É importante que ouçamos o Presidente do BNDES o quanto antes, para que S. Sª. tenha oportunidade de esclarecer se ainda mantém opinião expressa em seu artigo: "Os argentinos e, logo atrás, os mexicanos estão cada vez mais convencidos de que é uma decisão que se impõe" – S. Sª. está se referindo à dolarização – "sob pena de continuarem tendo de competir, pagando um custo de capital de duas ou três vezes superior ao pago por seus concorrentes do Primeiro Mundo. São esses os padrões de boa conduta que se impõem a todos que desejem ter acesso aos mercados globais. Nada obriga o Brasil a aceitá-los". No entanto, o Sr. Francisco Gros mostra-se favorável a que o Brasil aceite esses padrões. Ora, ter uma pessoa com essa opinião à frente do BNDES certamente nos preocupa sobremodo.  
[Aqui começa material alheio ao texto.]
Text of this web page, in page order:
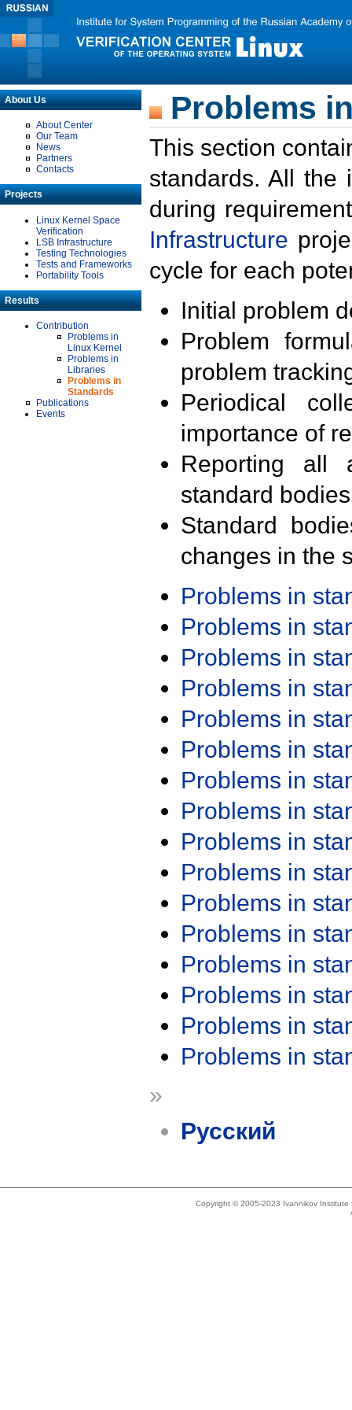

Em artigo publicado na Folha de S.Paulo de hoje, intitulado "Os Homens dos Cofres", o jornalista Jânio de Freitas assinala muito bem que Francisco Gros vive uma situação de grande dificuldade de interesses porque está assumindo a Presidência do BNDES e precisar ter condições morais e legais para assumi-la.  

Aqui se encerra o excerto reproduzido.